Careers with a higher ‘crusade factor’ are given a higher score.
- Education quality. Some careers on my shortlist may need a brand new formal education; whereas with others, I could attempt self schooling. Also, various institutions differ in their quality of education, and this disparity is reflected in this metric.
I have given a higher score to career paths where I expect the depth, breadth and structure of education to be superior. I have also given a low score to self-schooling — as I have a strong preference for institutional education over self-education.
- Ease of finding first job. If I switch to an entirely unfamiliar field I may find it harder to waltz effortlessly into a new job.
The easier the process of finding the first job, the higher the score.
- Conversion time. How long will the switch take?
A shorter conversion time is given a higher score.
- Conversion cost. This ranges from expensive Masters courses to cheap self schooling.
This metric assumes that cheaper is better and gives cheaper options a higher score.
- Career flexibility. Once I commit, am I locking myself into this choice or does it keep my avenues open?
The greater the perceived flexibility of a career path, the higher the score under this metric.
- Comfort zone. Some career paths could push me quite far from my comfort zone of architecture and construction.
This metric attempts to measure my level of comfort for each of the career paths. The greater the perceived comfort, the higher the score.
Charting it up
I used a simple radar chart to visualise my spreadsheet (using the Google Sheets chart tool and a bit of Photoshop). I was expecting the chart to highlight one or perhaps two winning career possibilities, scoring higher than the others on some or most of the metrics.
This was my first version of the chart:
Bingo?… Well, not really. Having done all this work, frankly, I did not feel any more enlightened than I had been before starting the exercise. Every one of my six paths did well on some metrics but not so well on others, so overall all of them seemed pretty equivalent. How was I to choose just one option?
Then a thought came:
“These quality metrics are actually not equal at all. Even though I chose them myself, some are much more important to me than others.”
So I revised the original spreadsheet to include a factor of importance, by allocating each of my metrics a number ranging between 1(not very important) and 10 (extremely important) to establish a hierarchy between them, and changing the scores accordingly:
The result was this weighted chart:
Bingo! Doesn’t one path immediately jump out at you?..
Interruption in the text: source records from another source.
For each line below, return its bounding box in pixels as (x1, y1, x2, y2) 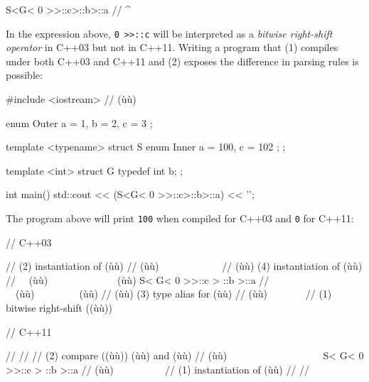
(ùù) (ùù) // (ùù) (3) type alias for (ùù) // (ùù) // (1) (15, 286, 332, 301)
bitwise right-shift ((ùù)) (6, 300, 112, 315)
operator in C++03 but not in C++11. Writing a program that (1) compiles (6, 40, 338, 55)
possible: (6, 67, 43, 82)
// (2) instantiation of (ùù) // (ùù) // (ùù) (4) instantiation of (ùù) (6, 258, 363, 273)
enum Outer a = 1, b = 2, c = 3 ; (6, 115, 153, 130)
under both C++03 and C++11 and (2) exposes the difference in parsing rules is (6, 53, 359, 68)
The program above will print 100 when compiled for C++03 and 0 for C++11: (6, 211, 354, 225)
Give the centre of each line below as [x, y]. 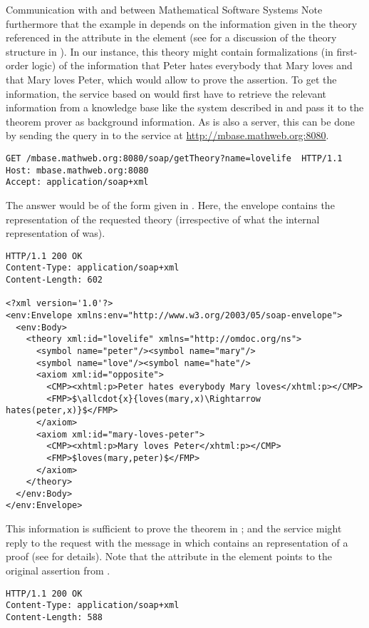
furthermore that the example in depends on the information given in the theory [182, 23]
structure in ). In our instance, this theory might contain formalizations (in [170, 51]
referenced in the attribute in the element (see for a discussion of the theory [171, 37]
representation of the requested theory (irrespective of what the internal [163, 219]
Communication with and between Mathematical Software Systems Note [164, 9]
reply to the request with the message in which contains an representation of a [177, 542]
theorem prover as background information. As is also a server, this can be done [180, 121]
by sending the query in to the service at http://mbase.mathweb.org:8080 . [167, 135]

…Shortly after this exercise I found myself applying for a MSc in Human-Computer Interaction Design at City University.
But wait, wasn’t there some jiggery-pokery involved here? How reliable or well-researched were my original assumptions? Wasn’t my scoring a bit simplistic and one-dimensional — and perhaps even inaccurate? (See note ***)
Yeah, yeah, all of the above. Mine was a pretty crude solution — or an approximate model, as Don Norman would have more elegantly put it. However, despite its crudeness, this solution proved good enough for what I needed it to do: it helped me make a decision by cutting through the clutter of bewilderingly complex choices.
*** A note on the ‘crusade factor’ metric:
Since creating that chart, I have discovered much more about the power of UX as a tool for changing the world for the better, including projects such as fempower.tech and the Thomson Reuters’ Foundation Climate Project, after a visit to the inspiring City University HCID Design For Good Conference earlier this year. I know now that UX can open the door to a brilliantly broad range of projects and jobs to choose from, many of which are well aligned with my own personal crusade. So I am now even more convinced that I am making the right decision by choosing UX.